- What you have to do:
Below are some records; retype all of them exactly.

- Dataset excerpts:

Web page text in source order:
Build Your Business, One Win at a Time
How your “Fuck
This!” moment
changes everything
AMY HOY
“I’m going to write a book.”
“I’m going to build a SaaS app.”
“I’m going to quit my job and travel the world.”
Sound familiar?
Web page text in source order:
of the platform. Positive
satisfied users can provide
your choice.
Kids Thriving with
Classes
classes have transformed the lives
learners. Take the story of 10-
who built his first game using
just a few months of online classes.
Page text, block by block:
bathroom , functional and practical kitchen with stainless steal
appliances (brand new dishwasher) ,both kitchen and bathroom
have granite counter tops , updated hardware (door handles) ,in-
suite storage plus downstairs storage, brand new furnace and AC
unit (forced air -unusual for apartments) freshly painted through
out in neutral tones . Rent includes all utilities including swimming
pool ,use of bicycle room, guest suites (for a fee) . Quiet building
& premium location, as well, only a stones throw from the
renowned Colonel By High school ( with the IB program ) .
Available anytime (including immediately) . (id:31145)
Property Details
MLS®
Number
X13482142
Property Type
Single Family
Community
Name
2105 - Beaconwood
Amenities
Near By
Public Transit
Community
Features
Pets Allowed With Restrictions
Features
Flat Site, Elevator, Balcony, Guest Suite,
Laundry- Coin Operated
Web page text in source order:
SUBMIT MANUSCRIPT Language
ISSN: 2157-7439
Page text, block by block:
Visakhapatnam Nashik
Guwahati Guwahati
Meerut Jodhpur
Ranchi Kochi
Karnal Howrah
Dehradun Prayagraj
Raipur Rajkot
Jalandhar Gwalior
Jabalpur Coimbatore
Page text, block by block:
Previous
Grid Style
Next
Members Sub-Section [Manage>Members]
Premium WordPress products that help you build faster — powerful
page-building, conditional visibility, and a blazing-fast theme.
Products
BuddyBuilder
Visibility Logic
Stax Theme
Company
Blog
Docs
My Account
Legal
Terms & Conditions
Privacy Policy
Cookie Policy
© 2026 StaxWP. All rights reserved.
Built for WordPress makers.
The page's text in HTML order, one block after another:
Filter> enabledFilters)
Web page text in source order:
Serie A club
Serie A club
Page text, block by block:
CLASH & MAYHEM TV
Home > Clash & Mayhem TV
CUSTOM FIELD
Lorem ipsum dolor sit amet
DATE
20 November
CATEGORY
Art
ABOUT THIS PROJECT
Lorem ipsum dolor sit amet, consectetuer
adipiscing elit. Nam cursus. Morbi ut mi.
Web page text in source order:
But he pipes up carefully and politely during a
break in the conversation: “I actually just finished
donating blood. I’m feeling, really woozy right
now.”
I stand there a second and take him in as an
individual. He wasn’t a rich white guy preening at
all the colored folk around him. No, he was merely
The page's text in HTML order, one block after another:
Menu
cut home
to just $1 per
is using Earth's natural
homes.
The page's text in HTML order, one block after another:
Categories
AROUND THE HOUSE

- Written response:
Web page text in source order:
Build Your Business, One Win at a Time
How your “Fuck
This!” moment
changes everything
AMY HOY
“I’m going to write a book.”
“I’m going to build a SaaS app.”
“I’m going to quit my job and travel the world.”
Sound familiar?
Web page text in source order:
of the platform. Positive
satisfied users can provide
your choice.
Kids Thriving with
Classes
classes have transformed the lives
learners. Take the story of 10-
who built his first game using
just a few months of online classes.
Page text, block by block:
bathroom , functional and practical kitchen with stainless steal
appliances (brand new dishwasher) ,both kitchen and bathroom
have granite counter tops , updated hardware (door handles) ,in-
suite storage plus downstairs storage, brand new furnace and AC
unit (forced air -unusual for apartments) freshly painted through
out in neutral tones . Rent includes all utilities including swimming
pool ,use of bicycle room, guest suites (for a fee) . Quiet building
& premium location, as well, only a stones throw from the
renowned Colonel By High school ( with the IB program ) .
Available anytime (including immediately) . (id:31145)
Property Details
MLS®
Number
X13482142
Property Type
Single Family
Community
Name
2105 - Beaconwood
Amenities
Near By
Public Transit
Community
Features
Pets Allowed With Restrictions
Features
Flat Site, Elevator, Balcony, Guest Suite,
Laundry- Coin Operated
Web page text in source order:
SUBMIT MANUSCRIPT Language
ISSN: 2157-7439
Page text, block by block:
Visakhapatnam Nashik
Guwahati Guwahati
Meerut Jodhpur
Ranchi Kochi
Karnal Howrah
Dehradun Prayagraj
Raipur Rajkot
Jalandhar Gwalior
Jabalpur Coimbatore
Page text, block by block:
Previous
Grid Style
Next
Members Sub-Section [Manage>Members]
Premium WordPress products that help you build faster — powerful
page-building, conditional visibility, and a blazing-fast theme.
Products
BuddyBuilder
Visibility Logic
Stax Theme
Company
Blog
Docs
My Account
Legal
Terms & Conditions
Privacy Policy
Cookie Policy
© 2026 StaxWP. All rights reserved.
Built for WordPress makers.
The page's text in HTML order, one block after another:
Filter> enabledFilters)
Web page text in source order:
Serie A club
Serie A club
Page text, block by block:
CLASH & MAYHEM TV
Home > Clash & Mayhem TV
CUSTOM FIELD
Lorem ipsum dolor sit amet
DATE
20 November
CATEGORY
Art
ABOUT THIS PROJECT
Lorem ipsum dolor sit amet, consectetuer
adipiscing elit. Nam cursus. Morbi ut mi.
Web page text in source order:
But he pipes up carefully and politely during a
break in the conversation: “I actually just finished
donating blood. I’m feeling, really woozy right
now.”
I stand there a second and take him in as an
individual. He wasn’t a rich white guy preening at
all the colored folk around him. No, he was merely
The page's text in HTML order, one block after another:
Menu
cut home
to just $1 per
is using Earth's natural
homes.
The page's text in HTML order, one block after another:
Categories
AROUND THE HOUSE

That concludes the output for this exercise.